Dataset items
────────

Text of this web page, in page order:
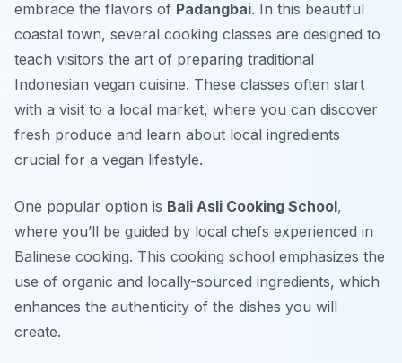
embrace the flavors of Padangbai. In this beautiful
coastal town, several cooking classes are designed to
teach visitors the art of preparing traditional
Indonesian vegan cuisine. These classes often start
with a visit to a local market, where you can discover
fresh produce and learn about local ingredients
crucial for a vegan lifestyle.
One popular option is Bali Asli Cooking School,
where you’ll be guided by local chefs experienced in
Balinese cooking. This cooking school emphasizes the
use of organic and locally-sourced ingredients, which
enhances the authenticity of the dishes you will
create.
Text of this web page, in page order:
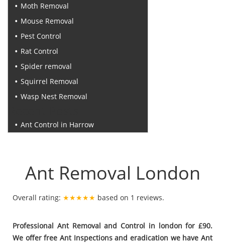
Moth Removal
Mouse Removal
Pest Control
Rat Control
Spider removal
Squirrel Removal
Wasp Nest Removal
Ant Control in Harrow
Ant Removal London
Overall rating: ★★★★★ based on 1 reviews.
Professional Ant Removal and Control in london for £90.
We offer free Ant Inspections and eradication we have Ant
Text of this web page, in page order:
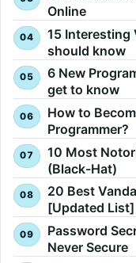
Online
15 Interesting
should know
6 New
get to know
How to
Programmer?
10 Most
(Black-Hat)
20 Best
[Updated List]
Password
Never Secure

────────

Look above for lines with the word "vegan" and copy them all.

Exercise solution:
Indonesian vegan cuisine. These classes often start
crucial for a vegan lifestyle.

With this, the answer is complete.